Hacker News new | ask | show | jobs
by twotwotwo 2076 days ago
So I cloned the mysql-server and postgres repos and ran sloccount. It's not the deepest dive or anything but was interesting.

I saw MySQL had...600k lines of JavaScript?

It turned out that the storage/ndb directory had a Web-based management interface for NDB, which vendors in the Dojo JavaScript framework. It also had ~50k lines of Java for the "ClusterJ" framework, which interfaces with NDB skipping the SQL layer. Overall, sloccount reports about 1.4M lines of code in storage/ndb/.

NDB is a specialized cluster database where all secondary indexes have to fit in the cluster's RAM(!). Work on it started at Ericsson, then it was spun out into a startup which MySQL AB eventually bought. I imagine MySQL management at the time hoped the future of DB clusters might end up looking more like NDB and less like...gestures at today's database landscape.

There are also ~500K lines of Unicode tables in the strings/ directory. I recall Postgres calls out to libc for locale/collation related stuff so probably doesn't need those tables in-tree.

Even accounting for those chunks you still end up with ~1M vs ~2M SLOC as measured by sloccount. (I don't want to pretend the numbers are super precise.) There are probably other differences in what's in scope for the repo or other surprises. [Edit: see johannes1234321's comment which lists some of them.]

Besides those, though, might be truth to others' comments about MySQL spending lots of code supporting drastically different old and new "worlds" in a single binary (non-transactional and transactional storage, originally very-nonstandard vs. currently more-standard SQL, statement-based and row-based replication...). And at a totally non-technical level, as a product MySQL seems to have had more money thrown at it and that tends to mean more code.

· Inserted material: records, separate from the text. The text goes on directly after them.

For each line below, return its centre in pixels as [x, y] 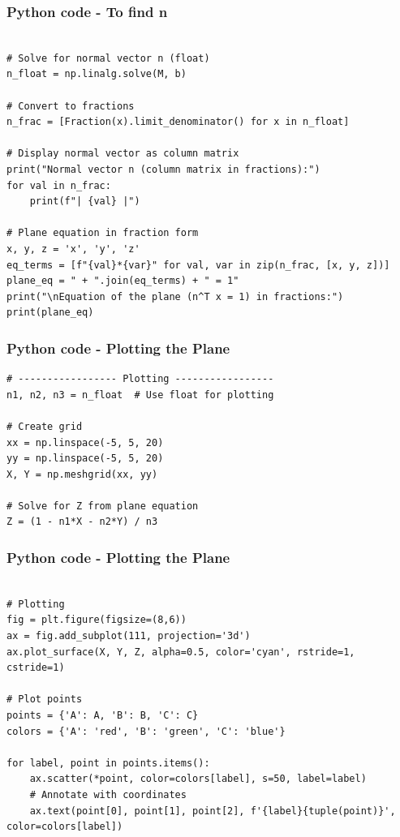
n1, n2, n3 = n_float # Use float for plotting [140, 395]
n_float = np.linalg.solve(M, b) [97, 74]
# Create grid [45, 426]
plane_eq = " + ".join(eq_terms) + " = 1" [123, 281]
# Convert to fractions [71, 106]
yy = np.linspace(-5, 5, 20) [85, 459]
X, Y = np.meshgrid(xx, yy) [82, 474]
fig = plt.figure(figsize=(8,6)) [97, 620]
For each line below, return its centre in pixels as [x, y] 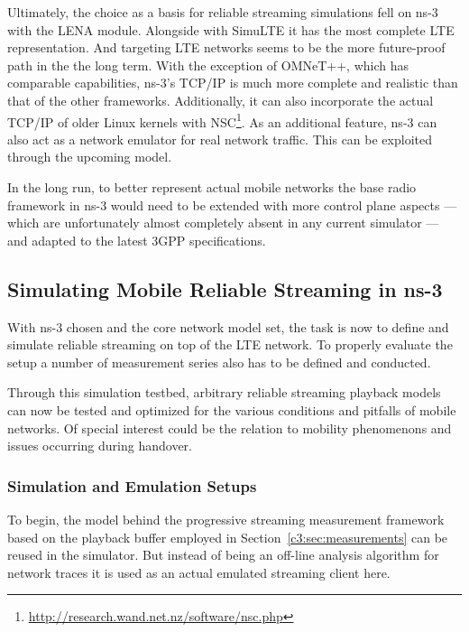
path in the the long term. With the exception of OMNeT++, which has [208, 65]
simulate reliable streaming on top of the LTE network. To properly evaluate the [230, 344]
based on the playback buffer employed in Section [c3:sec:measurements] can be [228, 537]
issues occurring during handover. [100, 446]
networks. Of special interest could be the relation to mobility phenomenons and [230, 428]
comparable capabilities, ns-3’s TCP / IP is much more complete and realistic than [233, 83]
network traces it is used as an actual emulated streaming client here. [199, 572]
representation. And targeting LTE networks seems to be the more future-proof [226, 47]
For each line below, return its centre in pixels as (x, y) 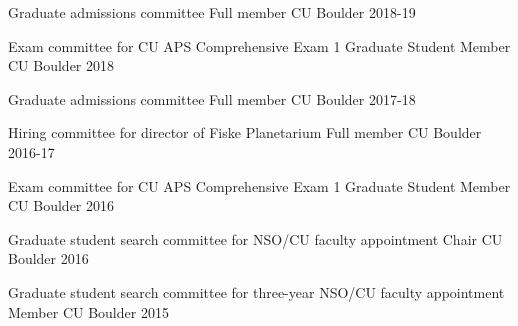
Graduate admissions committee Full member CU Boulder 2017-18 (212, 98)
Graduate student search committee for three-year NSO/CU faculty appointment (256, 291)
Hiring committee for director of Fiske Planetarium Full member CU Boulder (245, 132)
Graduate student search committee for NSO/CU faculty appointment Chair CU (255, 238)
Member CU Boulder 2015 (88, 311)
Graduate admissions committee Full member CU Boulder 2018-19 (212, 12)
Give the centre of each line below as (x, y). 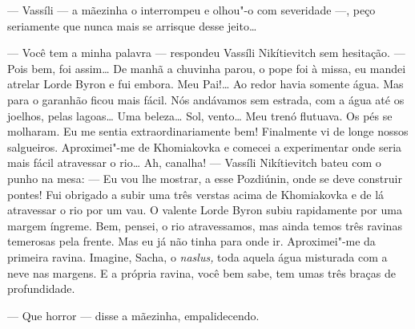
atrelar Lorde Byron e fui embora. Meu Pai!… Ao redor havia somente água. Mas (205, 84)
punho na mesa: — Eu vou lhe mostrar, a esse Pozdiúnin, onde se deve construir (205, 178)
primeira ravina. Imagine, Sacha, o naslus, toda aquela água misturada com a (197, 256)
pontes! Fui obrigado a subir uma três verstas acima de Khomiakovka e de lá (196, 194)
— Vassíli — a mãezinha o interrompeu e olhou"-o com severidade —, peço (191, 10)
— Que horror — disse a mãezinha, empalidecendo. (133, 315)
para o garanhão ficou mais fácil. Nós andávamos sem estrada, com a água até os (206, 99)
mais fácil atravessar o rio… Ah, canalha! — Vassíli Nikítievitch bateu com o (194, 162)
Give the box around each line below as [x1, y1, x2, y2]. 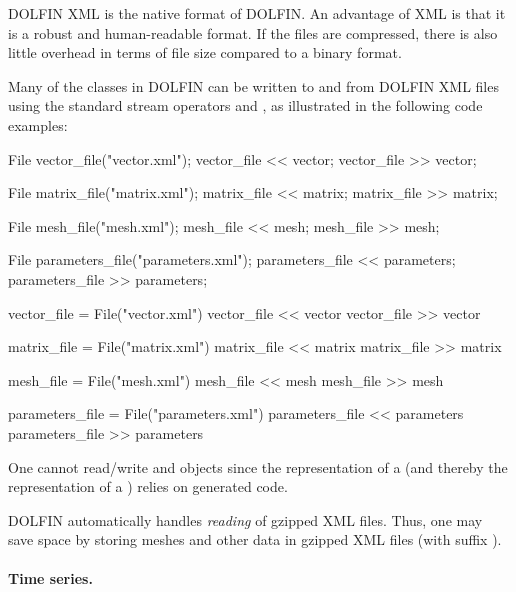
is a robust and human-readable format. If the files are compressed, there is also [8, 22, 498, 43]
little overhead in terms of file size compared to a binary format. [8, 42, 402, 63]
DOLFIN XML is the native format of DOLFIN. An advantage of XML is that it [8, 3, 506, 23]
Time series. [8, 568, 93, 589]
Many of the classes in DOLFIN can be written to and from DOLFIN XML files [8, 75, 499, 96]
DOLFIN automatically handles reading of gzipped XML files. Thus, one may [8, 509, 483, 530]
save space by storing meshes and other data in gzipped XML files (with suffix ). [8, 529, 502, 550]
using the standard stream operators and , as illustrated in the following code [8, 95, 483, 116]
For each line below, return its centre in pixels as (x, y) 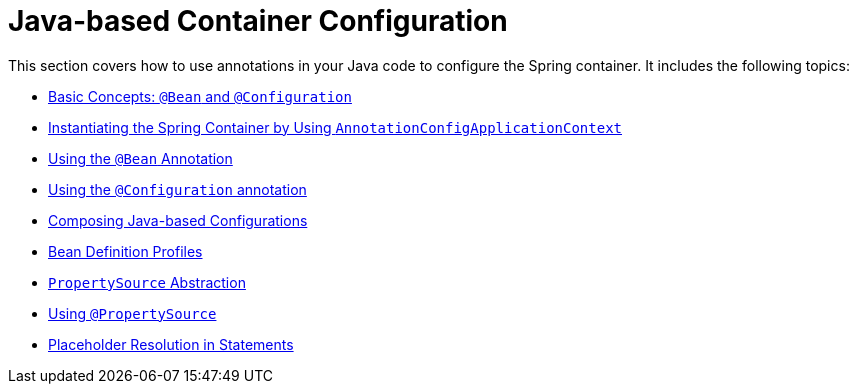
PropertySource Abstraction (147, 282)
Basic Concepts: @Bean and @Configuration (200, 96)
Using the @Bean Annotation (140, 158)
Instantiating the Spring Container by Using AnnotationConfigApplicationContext (335, 127)
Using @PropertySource (132, 313)
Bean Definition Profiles (125, 251)
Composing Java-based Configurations (178, 220)
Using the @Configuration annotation (177, 189)
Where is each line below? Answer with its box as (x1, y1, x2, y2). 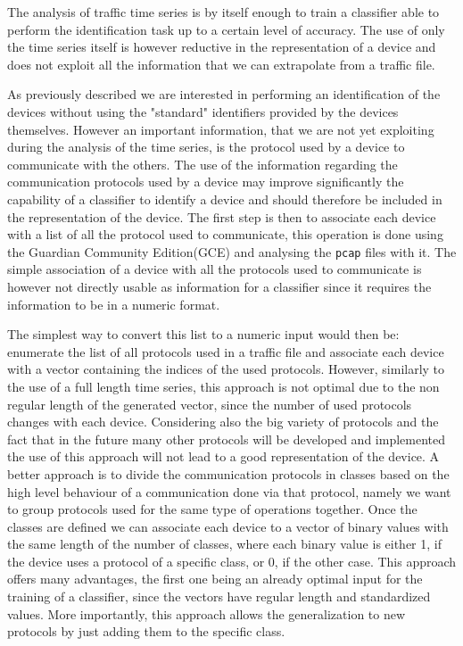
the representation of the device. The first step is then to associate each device (7, 207, 436, 226)
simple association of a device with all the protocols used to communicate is (7, 260, 422, 278)
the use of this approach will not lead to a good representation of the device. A (7, 447, 440, 466)
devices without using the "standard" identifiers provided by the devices (7, 102, 399, 120)
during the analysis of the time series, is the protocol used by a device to (7, 137, 405, 156)
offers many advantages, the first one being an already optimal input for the (7, 569, 423, 588)
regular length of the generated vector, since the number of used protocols (7, 394, 412, 413)
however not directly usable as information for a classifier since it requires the (7, 277, 432, 295)
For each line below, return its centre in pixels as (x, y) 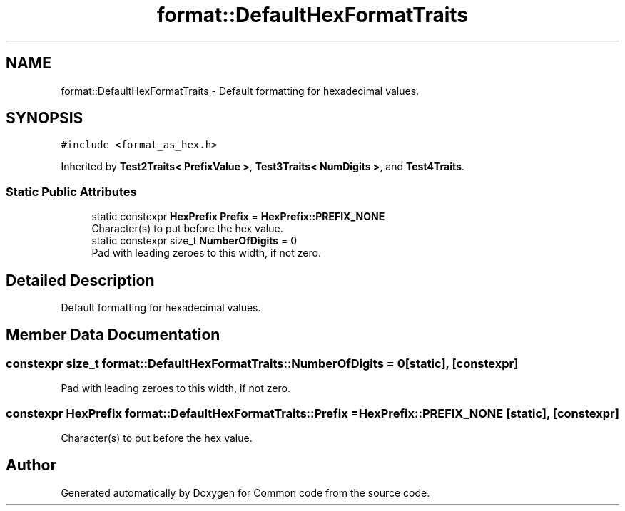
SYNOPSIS (45, 118)
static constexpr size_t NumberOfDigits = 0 (194, 241)
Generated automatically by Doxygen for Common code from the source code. (245, 492)
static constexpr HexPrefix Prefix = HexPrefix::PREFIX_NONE (238, 217)
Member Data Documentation (113, 335)
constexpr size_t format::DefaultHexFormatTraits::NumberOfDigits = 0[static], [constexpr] (262, 363)
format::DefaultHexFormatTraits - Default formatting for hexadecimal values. (240, 91)
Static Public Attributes (71, 191)
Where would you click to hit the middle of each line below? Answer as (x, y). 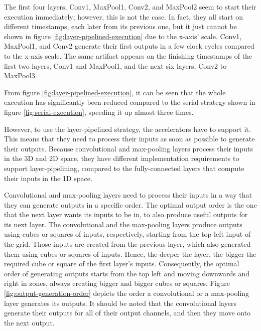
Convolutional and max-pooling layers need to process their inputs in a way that (128, 195)
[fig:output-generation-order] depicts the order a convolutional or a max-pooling (127, 293)
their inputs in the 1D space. (48, 178)
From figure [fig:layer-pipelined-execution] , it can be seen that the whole (115, 92)
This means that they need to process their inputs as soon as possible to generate (129, 139)
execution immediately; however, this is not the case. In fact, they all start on (123, 16)
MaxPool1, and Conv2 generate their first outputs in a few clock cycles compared (129, 46)
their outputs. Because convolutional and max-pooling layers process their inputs (128, 148)
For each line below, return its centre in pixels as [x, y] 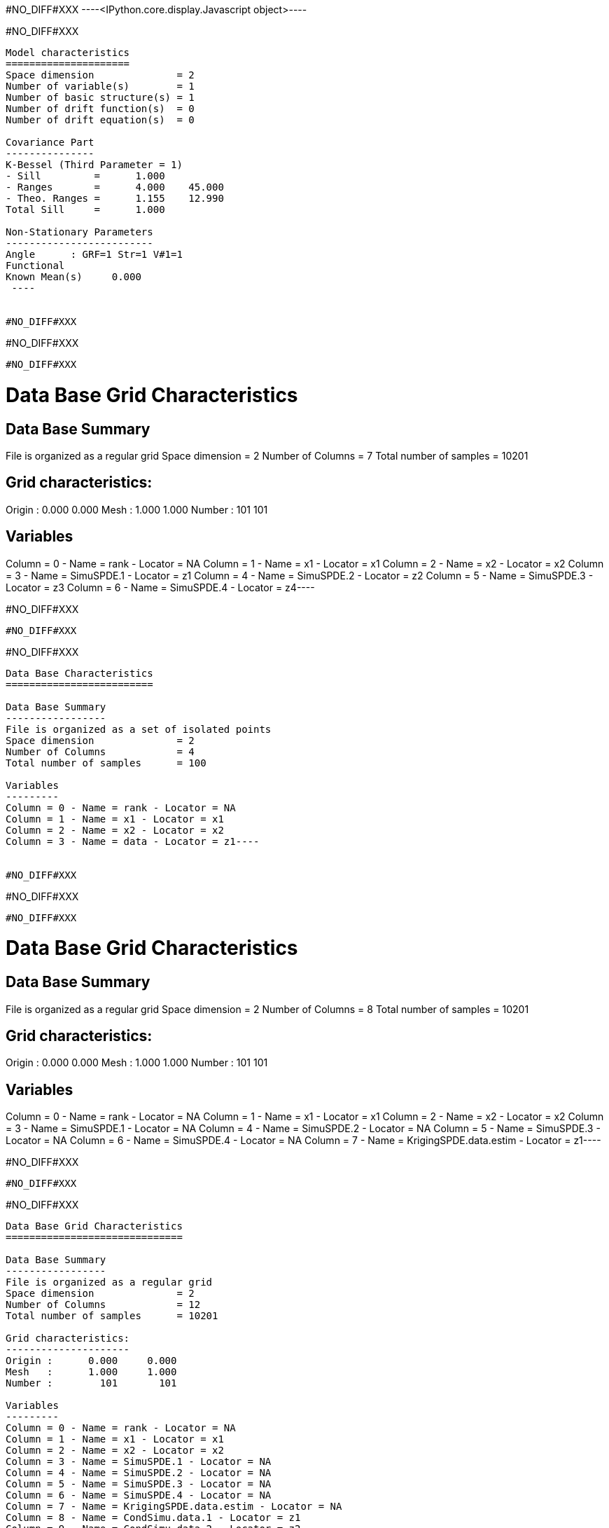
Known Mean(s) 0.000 [73, 277]
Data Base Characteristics [79, 673]
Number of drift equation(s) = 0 [100, 120]
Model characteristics [68, 53]
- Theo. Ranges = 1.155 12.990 [115, 198]
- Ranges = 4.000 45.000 [115, 187]
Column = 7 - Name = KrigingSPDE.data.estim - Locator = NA [174, 1507]
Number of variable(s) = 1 [100, 86]
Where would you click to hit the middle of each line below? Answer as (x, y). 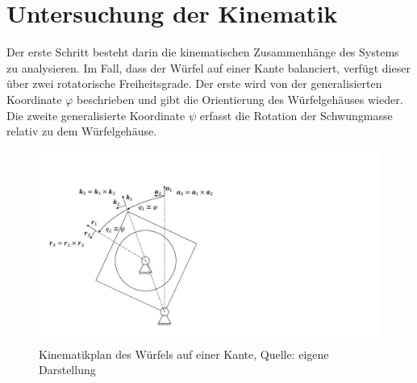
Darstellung (67, 370)
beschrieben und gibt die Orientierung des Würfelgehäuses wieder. (240, 99)
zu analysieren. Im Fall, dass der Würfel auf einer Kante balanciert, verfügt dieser (208, 67)
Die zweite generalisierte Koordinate (96, 115)
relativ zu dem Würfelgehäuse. (82, 131)
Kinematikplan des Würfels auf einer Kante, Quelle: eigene (184, 354)
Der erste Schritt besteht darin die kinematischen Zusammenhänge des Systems (203, 52)
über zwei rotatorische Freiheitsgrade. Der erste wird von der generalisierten (194, 83)
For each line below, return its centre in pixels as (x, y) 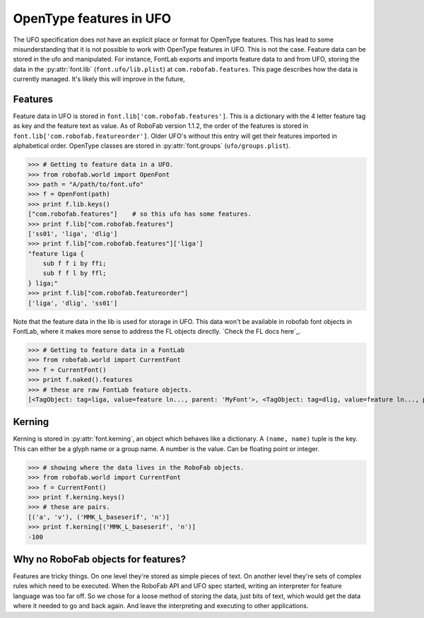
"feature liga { (56, 253)
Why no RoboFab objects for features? (100, 559)
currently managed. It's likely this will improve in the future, (99, 79)
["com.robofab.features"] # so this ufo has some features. (140, 214)
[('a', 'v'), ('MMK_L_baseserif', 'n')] (99, 517)
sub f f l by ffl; (75, 273)
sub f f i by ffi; (75, 264)
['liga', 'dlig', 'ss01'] (73, 303)
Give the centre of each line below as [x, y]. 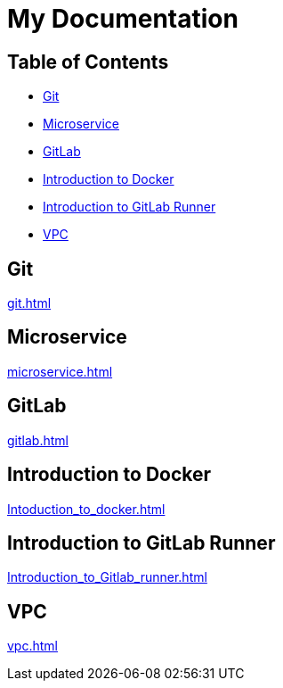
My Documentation [123, 19]
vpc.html [32, 646]
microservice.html [60, 371]
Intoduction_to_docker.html [86, 509]
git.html [29, 303]
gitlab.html [38, 440]
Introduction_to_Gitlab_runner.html [107, 577]
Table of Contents [88, 62]
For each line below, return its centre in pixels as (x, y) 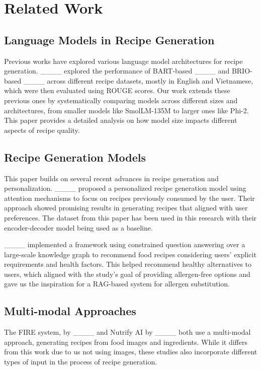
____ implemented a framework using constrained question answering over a (125, 244)
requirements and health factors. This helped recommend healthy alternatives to (128, 264)
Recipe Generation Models (75, 157)
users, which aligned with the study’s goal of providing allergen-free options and (127, 274)
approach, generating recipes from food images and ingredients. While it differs (126, 342)
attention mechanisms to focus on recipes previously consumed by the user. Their (129, 198)
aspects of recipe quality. (42, 130)
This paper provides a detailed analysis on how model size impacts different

This was fun but was an incredibly quick and dirty dive into it, and I'd love to hear more from folks who can look more or just know more.

3 comments

NDB is a specialized cluster database where all secondary indexes have to fit in the cluster's RAM(!).

That’s not that wild of a design principle: It’s been longstanding best practice to scale OLTP databases (and limit indexing) as to keep secondary indexes buffered in memory.

To explain that statement: Historically ndb worked in a way that all data had to be in memory and it wouldn't touch the disk at all. For a while now data can be on disk, but all indexes afaik still have to be fully loaded into memory in startup.

The use cases are systems where you need "five nines" of uptime and fat responses. Coming out of Ericsson the classic area where it is used is in Telco (for instance "home location registers", the database recoding in which cell a mobile phone currently is, often use ndb) but there are different usages in Web (i.e. Session Store), "real time" information exchange (betting, gaming, ...) and so on.

It is not as easy to administer as a "normal" MySQL, but when deployed carefully it is powerful, fast and scalable (both locally as well as geo l-level)

postgresql can use ICU and on some platforms it's the only way to get utf8 collations.
I was watching Sherlock Holmes tonight and for some reason I read that in Benedict Cumberbatches voice, most entertaining, thank you!